ModelGraft, a new hybrid modeling/simulation engine (available starting from v0.4) that allows for unprecedented scalability: with respect to the (highly optimized) execution times of event driven simulation in v0.3, the new technique allow simulation of much larger networks catalogs and content stores on an exiguous amount of RAM and with over 100x reduction of simulation duration. If use ccnSim v0.4 or above, we ask you to please acknowledge our work by citing [COMNET-17a] (thanks!)
Finally, a novel parallel simulation engine that achieves 100x gain over ModelGraft and thus a 10000x gain over event-driven simulation! The new technique (referred to as CS-POST-MT in [JSAC-18]) proposes to, insted of slicing nodes of the network over multiple cores, to slice independent portions of the catalog over multiple cores. In contrast to network slicing, which would incur significant MPI overhead, the new technique exhibit an ideal speedup in the number of cores, which justify the above speedups). We have just released the code implementing the work in [JSAC-18], don’t hesitate to tell us what do you think!
Demos
You can check the how fast the new version of ccnSim runs when equipped with the the ModelGraft engine [ITC28a] vs the classic event-driven engine [ICC-13] on this YouTube video that we demonstrated at [ITC28a].
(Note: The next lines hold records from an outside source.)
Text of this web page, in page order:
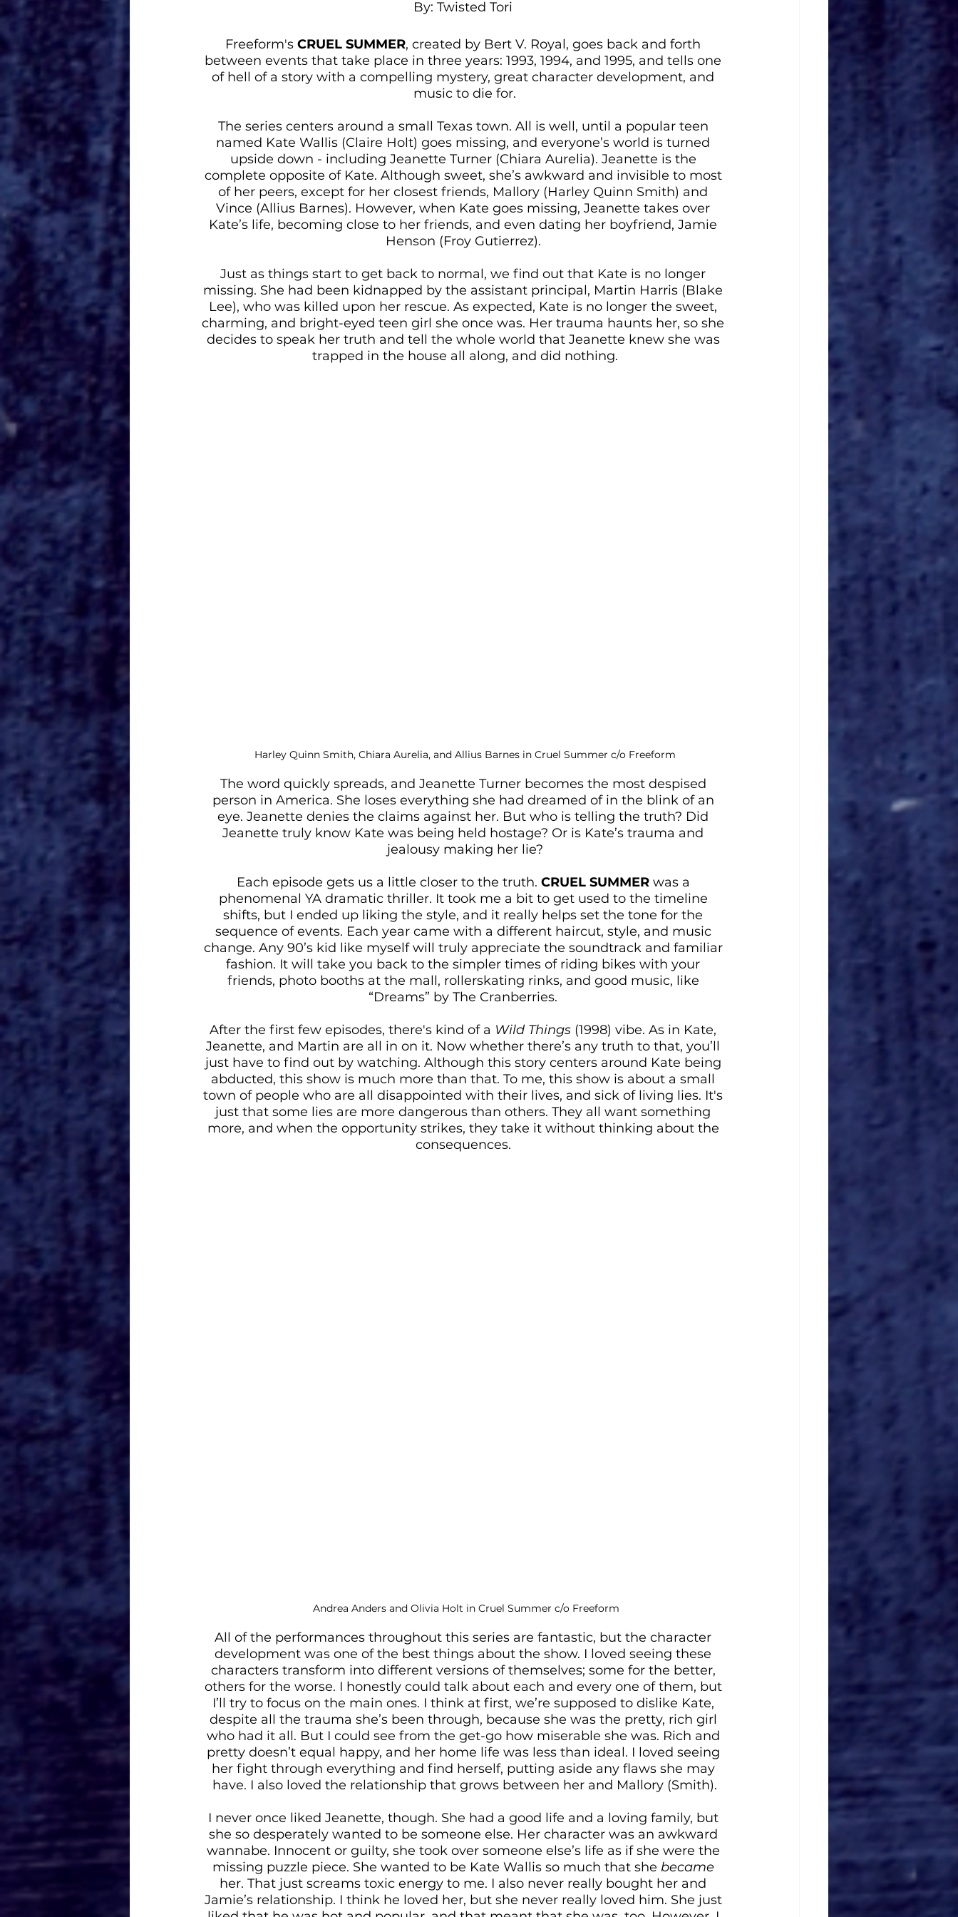
By: Twisted Tori
Freeform's CRUEL SUMMER, created by Bert V. Royal, goes back and forth
between events that take place in three years: 1993, 1994, and 1995, and tells one
of hell of a story with a compelling mystery, great character development, and
music to die for.
The series centers around a small Texas town. All is well, until a popular teen
named Kate Wallis (Claire Holt) goes missing, and everyone’s world is turned
upside down - including Jeanette Turner (Chiara Aurelia). Jeanette is the
complete opposite of Kate. Although sweet, she’s awkward and invisible to most
of her peers, except for her closest friends, Mallory (Harley Quinn Smith) and
Vince (Allius Barnes). However, when Kate goes missing, Jeanette takes over
Kate’s life, becoming close to her friends, and even dating her boyfriend, Jamie
Henson (Froy Gutierrez).
Just as things start to get back to normal, we find out that Kate is no longer
missing. She had been kidnapped by the assistant principal, Martin Harris (Blake
Lee), who was killed upon her rescue. As expected, Kate is no longer the sweet,
charming, and bright-eyed teen girl she once was. Her trauma haunts her, so she
decides to speak her truth and tell the whole world that Jeanette knew she was
trapped in the house all along, and did nothing.
Harley Quinn Smith, Chiara Aurelia, and Allius Barnes in Cruel Summer c/o Freeform
The word quickly spreads, and Jeanette Turner becomes the most despised
person in America. She loses everything she had dreamed of in the blink of an
eye. Jeanette denies the claims against her. But who is telling the truth? Did
Jeanette truly know Kate was being held hostage? Or is Kate’s trauma and
jealousy making her lie?
Each episode gets us a little closer to the truth. CRUEL SUMMER was a
phenomenal YA dramatic thriller. It took me a bit to get used to the timeline
shifts, but I ended up liking the style, and it really helps set the tone for the
sequence of events. Each year came with a different haircut, style, and music
change. Any 90’s kid like myself will truly appreciate the soundtrack and familiar
fashion. It will take you back to the simpler times of riding bikes with your
friends, photo booths at the mall, rollerskating rinks, and good music, like
“Dreams” by The Cranberries.
After the first few episodes, there's kind of a Wild Things (1998) vibe. As in Kate,
Jeanette, and Martin are all in on it. Now whether there’s any truth to that, you’ll
just have to find out by watching. Although this story centers around Kate being
abducted, this show is much more than that. To me, this show is about a small
town of people who are all disappointed with their lives, and sick of living lies. It's
just that some lies are more dangerous than others. They all want something
more, and when the opportunity strikes, they take it without thinking about the
consequences.
Andrea Anders and Olivia Holt in Cruel Summer c/o Freeform
All of the performances throughout this series are fantastic, but the character
development was one of the best things about the show. I loved seeing these
characters transform into different versions of themselves; some for the better,
others for the worse. I honestly could talk about each and every one of them, but
I’ll try to focus on the main ones. I think at first, we’re supposed to dislike Kate,
despite all the trauma she’s been through, because she was the pretty, rich girl
who had it all. But I could see from the get-go how miserable she was. Rich and
pretty doesn’t equal happy, and her home life was less than ideal. I loved seeing
her fight through everything and find herself, putting aside any flaws she may
have. I also loved the relationship that grows between her and Mallory (Smith).
I never once liked Jeanette, though. She had a good life and a loving family, but
she so desperately wanted to be someone else. Her character was an awkward
wannabe. Innocent or guilty, she took over someone else’s life as if she were the
missing puzzle piece. She wanted to be Kate Wallis so much that she became
her. That just screams toxic energy to me. I also never really bought her and
Jamie’s relationship. I think he loved her, but she never really loved him. She just
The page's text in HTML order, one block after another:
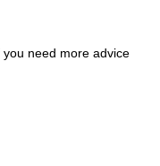
need more advice
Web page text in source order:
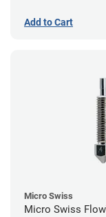
Add to Cart
Micro Swiss
Micro Swiss
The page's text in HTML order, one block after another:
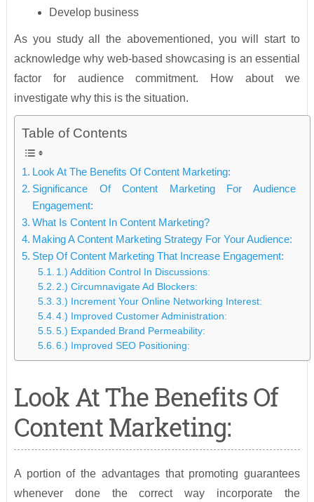
Develop business
As you study all the abovementioned, you will start to
acknowledge why web-based showcasing is an essential
factor for audience commitment. How about we
investigate why this is the situation.
Table of Contents
Look At The Benefits Of Content Marketing:
Significance Of Content Marketing For Audience
Engagement:
What Is Content In Content Marketing?
Making A Content Marketing Strategy For Your Audience:
Step Of Content Marketing That Increase Engagement:
1.) Addition Control In Discussions:
2.) Circumnavigate Ad Blockers:
3.) Increment Your Online Networking Interest:
4.) Improved Customer Administration:
5.) Expanded Brand Permeability:
6.) Improved SEO Positioning:
Look At The Benefits Of
Content Marketing:
A portion of the advantages that promoting guarantees
whenever done the correct way incorporate the
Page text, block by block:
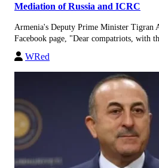
Mediation of Russia and ICRC
Armenia's Deputy Prime Minister Tigran
Facebook page, "Dear compatriots, with
WRed
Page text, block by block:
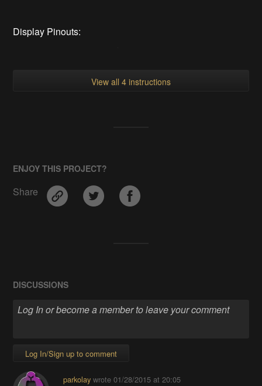
Display Pinouts:
View all 4 instructions
ENJOY THIS PROJECT?
Share
DISCUSSIONS
Log In/Sign up to comment
parkolaywrote 01/28/2015 at 20:05
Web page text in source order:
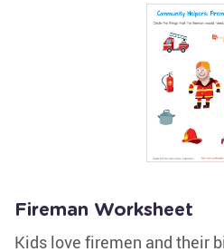
Fireman Worksheet
Kids love firemen and their
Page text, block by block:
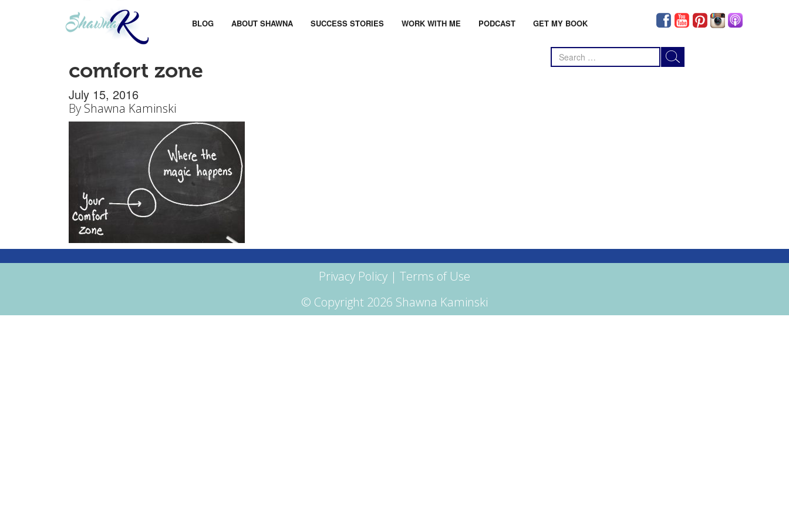
BLOG ABOUT SHAWNA SUCCESS STORIES WORK WITH ME PODCAST GET MY BOOK
comfort zone
July 15, 2016
By Shawna Kaminski
Search
for:
Privacy Policy | Terms of Use
© Copyright 2026 Shawna Kaminski
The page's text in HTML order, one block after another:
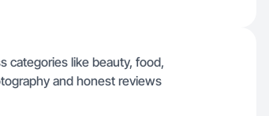
categories like beauty, food,
and honest reviews
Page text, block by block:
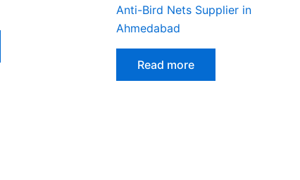
Anti-Bird Nets Supplier in
Ahmedabad
Read more
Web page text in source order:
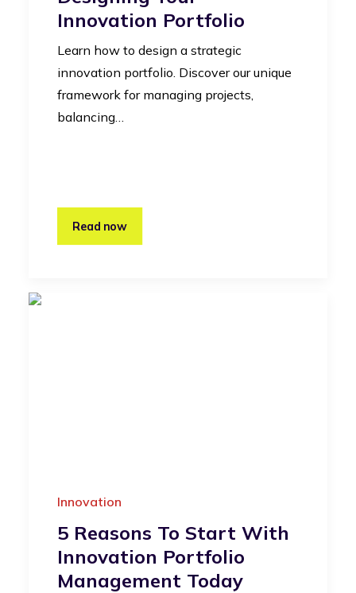
Innovation Portfolio
Learn how to design a strategic
innovation portfolio. Discover our unique
framework for managing projects,
balancing…
Read now
Innovation
5 Reasons To Start With
Innovation Portfolio
Management Today
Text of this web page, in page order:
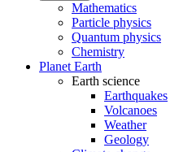
Mathematics
Particle physics
Quantum physics
Chemistry
Planet Earth
Earth science
Earthquakes
Volcanoes
Weather
Geology
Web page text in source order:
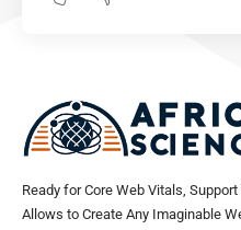
Ready for Core Web Vitals,
Allows to Create Any Imaginable
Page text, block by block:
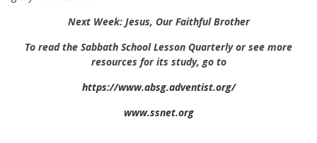
Next Week: Jesus, Our Faithful Brother
To read the Sabbath School Lesson Quarterly or see more
resources for its study, go to
https://www.absg.adventist.org/
www.ssnet.org
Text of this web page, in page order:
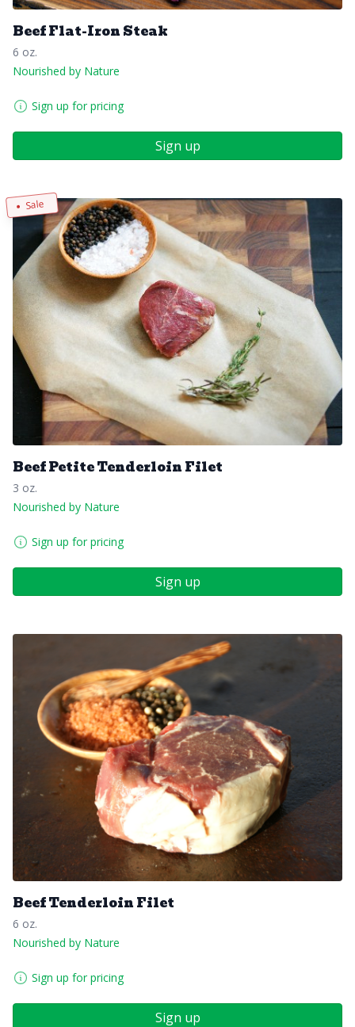
Beef Flat-Iron Steak
6 oz.
Nourished by Nature
Sign up for pricing
Sign up
Sale
Beef Petite Tenderloin Filet
3 oz.
Nourished by Nature
Sign up for pricing
Sign up
Beef Tenderloin Filet
6 oz.
Nourished by Nature
Sign up for pricing
Sign up
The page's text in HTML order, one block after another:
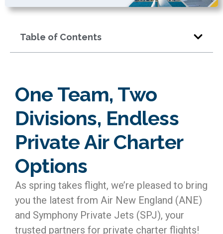
Table of Contents
One Team, Two
Divisions, Endless
Private Air Charter
Options
As spring takes flight, we’re pleased to bring
you the latest from Air New England (ANE)
and Symphony Private Jets (SPJ), your
trusted partners for private charter flights!

Now, imagine that the same comparison would apply to the parallel simulation engine [JSAC-18], which is orders of magnitude faster than ModelGraft! Overall, the parallel engine yield a speed up with respect to event driven on the order of 10000x, for a loss of accuracy of about 0.1% in our tests! (Another YouTube video will soon be available)
We’ve just (November ‘17) released the experimental version of ccnSim-v0.4-Parallel
We released the code on GitHub (fyi, no plans to support it as a docker so far)
The code implements the parallel CS-POST-MT technique described in the technical report [JSAC-18]. Have a look and let us know what do you think!
We’ve just (July ‘17) released the latest stable version of ccnSim-v0.4 as a docker image hosted on DockerHub!
This will spare the hassle of compiling and setting up the environment and allow you to quickly launch your first ccnSim-0.4 simulation so rush to https://hub.docker.com/r/nonsns/ccnsim-0.4/ !
Note: The container does not support the graphical interface. But, trust us, you do not need it anyway ;)
We’ve just (May ‘17) committed the latest stable version of ccnSim-v0.4 on GitHub!
This is exactly the same ccnSim-v0.4 version that you can dowload below, just hosted on GitHub
This new release does not change simulation API, but introduce new significant breakthrough [ITC28b][COMNET-17a][CCN-TR16] in the core simulation environment that allow for very significant memory reduction and CPU speedup.
ccnSim-v0.4 is still able to run classic Event Driven simulation (as in v0.3, but with significant reduction of the memory footprint due to the use of inversion rejection sampling)
ccnSim-v0.4 further allows to run a novel Monte Carlo simulation engine (new from v0.4, with significant reduction of the memory footprint and execution time)
The Event Driven and Monte Carlo engines can be seamlessly used, so v0.3 manual is still valid
Previous versions
Other versions are still available but their download is discouraged (the download counts is indicative, as it is frozen and no longer supported). To discourage downloads, links are not provided (you can do the same, and better with v0.4), but the files are still archived (it should not be impossible to guess with trial and error if you’re motivated).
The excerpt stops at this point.